Stored items from a collection
# # # # #

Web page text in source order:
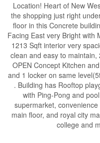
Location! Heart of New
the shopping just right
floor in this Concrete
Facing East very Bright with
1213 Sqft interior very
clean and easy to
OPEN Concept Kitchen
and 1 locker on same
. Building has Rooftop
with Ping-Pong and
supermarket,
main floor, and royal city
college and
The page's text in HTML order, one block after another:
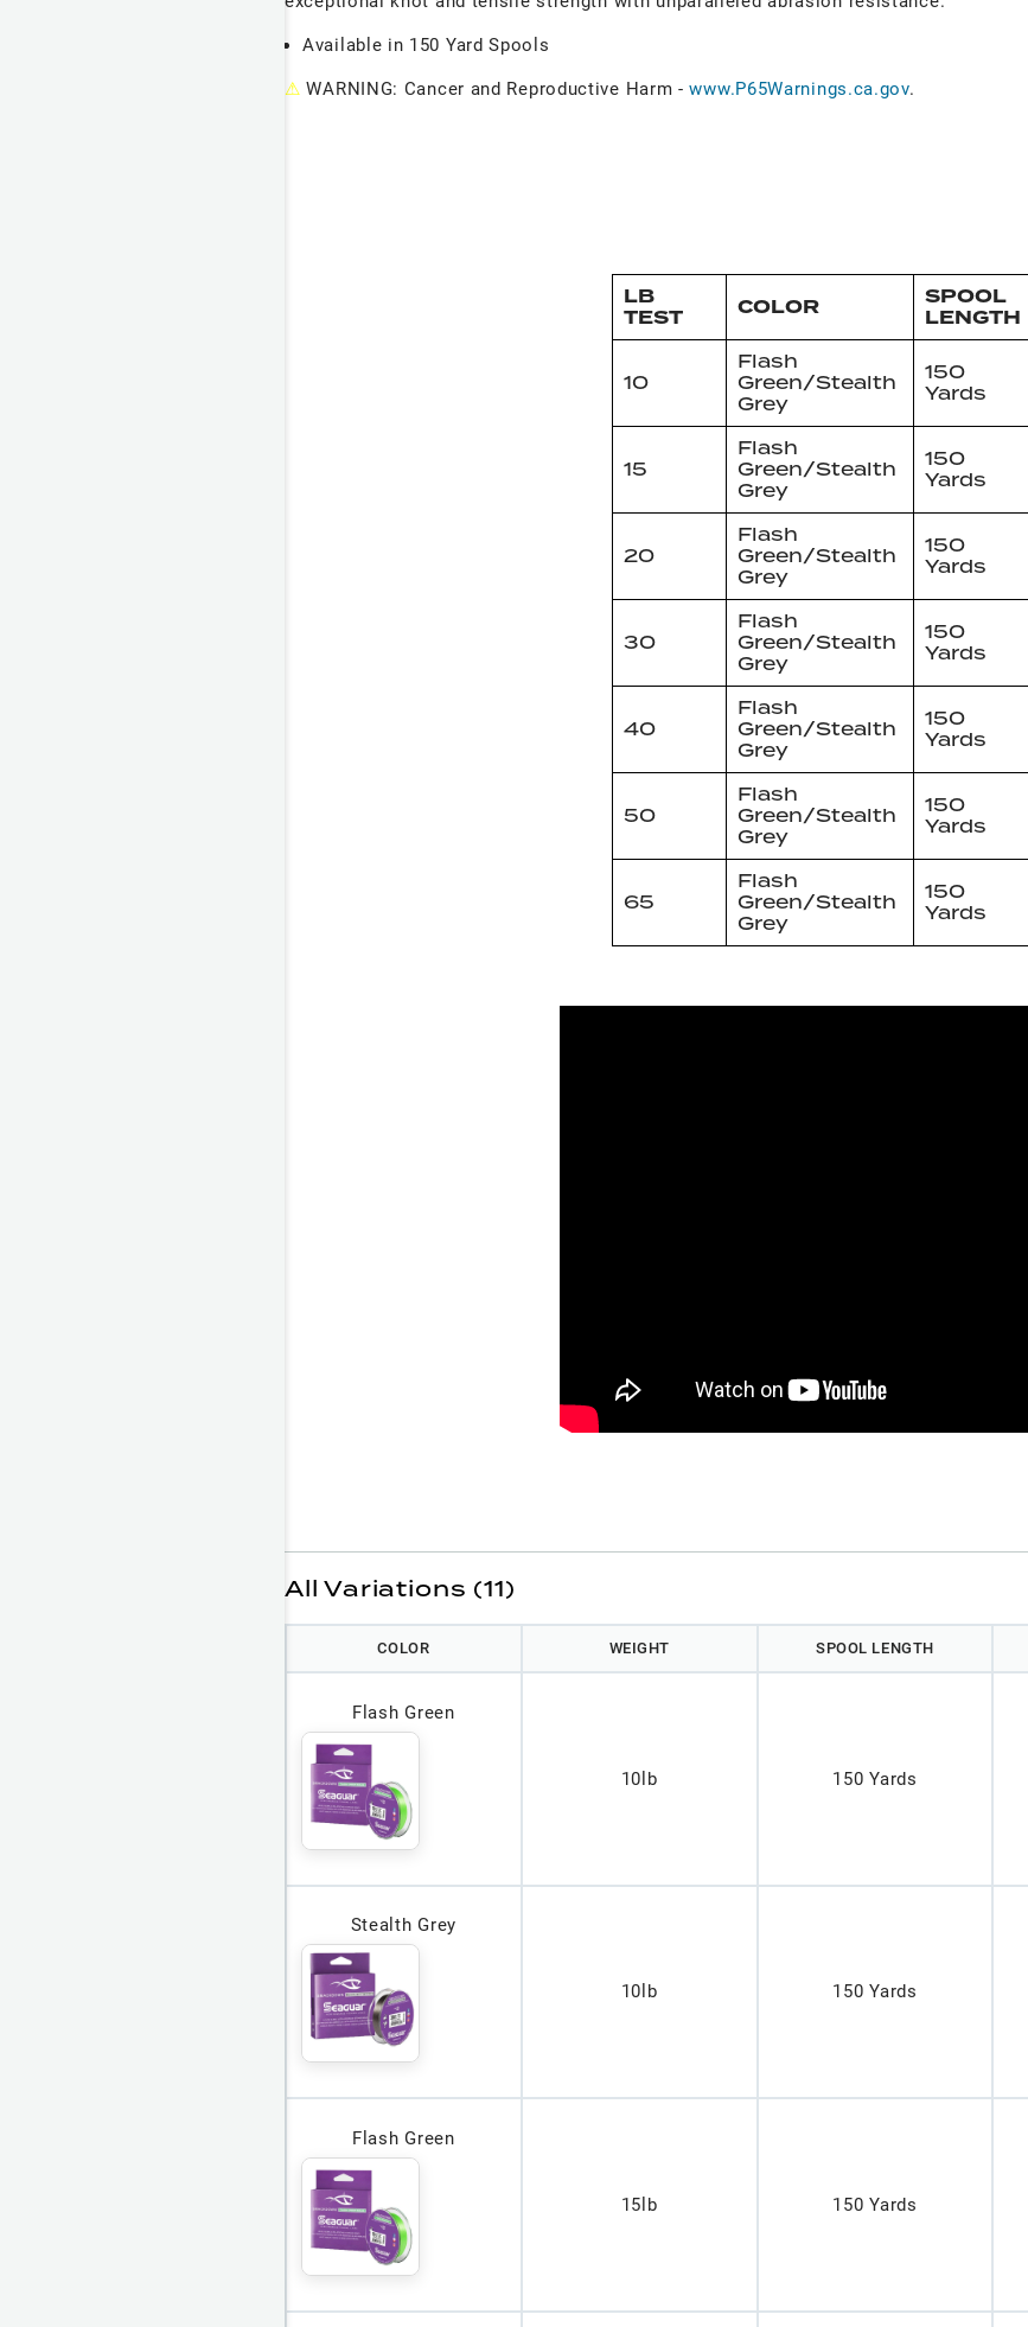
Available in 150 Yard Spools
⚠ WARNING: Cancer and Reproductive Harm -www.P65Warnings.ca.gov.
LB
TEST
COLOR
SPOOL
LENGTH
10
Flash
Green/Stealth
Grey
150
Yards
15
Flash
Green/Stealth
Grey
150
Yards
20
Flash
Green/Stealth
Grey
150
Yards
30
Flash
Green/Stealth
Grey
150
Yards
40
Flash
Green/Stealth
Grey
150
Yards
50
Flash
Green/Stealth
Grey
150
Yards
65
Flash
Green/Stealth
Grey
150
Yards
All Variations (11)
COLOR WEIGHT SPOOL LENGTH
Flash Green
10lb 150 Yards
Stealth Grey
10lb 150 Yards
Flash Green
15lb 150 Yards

# # # # #

**AIM OF THE EXERCISE:**
Write out each line above containing "page".

**OUTPUT FOR THIS EXERCISE:**
Web page text in source order:
The page's text in HTML order, one block after another:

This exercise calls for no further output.